The sign language recognition device according to claim 2,
The static motion element integration means for integrating the sequential motion unit composed of the dynamic motion basic unit and the static motion basic unit is a sequential motion composed of the dynamic motion basic unit. A sign language recognition apparatus that selects only a recognition result of a basic unit of static motion in a time range determined by a specific motion unit.

The sign language recognition device according to claim 3.
The static motion element integrating means for integrating the sequential motion unit composed of the dynamic motion basic unit and the static motion basic unit is a sequential motion composed of the dynamic motion basic unit. The time range determined by a specific motion unit is sent to a static motion element recognition unit that recognizes a basic unit of static motion, and the static motion element recognition unit performs recognition processing only for the sent time range. sign language recognition device characterized by sending the result to the static operating element integration means.

The sign language recognition device according to claim 1,
The dynamic sequential element recognizing means for recognizing a sequential motion unit constituted by the dynamic motion basic unit performs recognition based on a degree of overlap in a time range of the recognized dynamic motion basic unit. This is a sign language recognition device.
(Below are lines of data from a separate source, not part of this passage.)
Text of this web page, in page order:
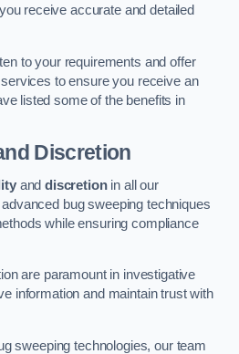
receive accurate and detailed
to your requirements and offer
to ensure you receive an
listed some of the benefits in
Discretion
anddiscretionin all our
bug sweeping techniques
while ensuring compliance
are paramount in investigative
information and maintain trust with
sweeping technologies, our team

The sign language recognition device according to claim 1,
The static motion element recognizing means for recognizing the basic unit of the static motion is the static motion stored in the sign language morpheme dictionary means for storing the sign language template data at each time of the time series sign language data. An apparatus for recognizing a sign language, wherein the evaluation is based on an attribute value of a basic unit.

The sign language recognition device according to claim 1,
The static sequential element recognizing means for recognizing a sequential motion unit configured by the static motion basic unit is configured to obtain an evaluation result of the static motion basic unit at each time for each sequential motion unit. A sign language recognition device characterized in that an evaluation value for a sequential motion unit is obtained by collecting the evaluation values, and a time range in which the calculated evaluation value is a maximum value is used as a recognition result of the sequential motion unit.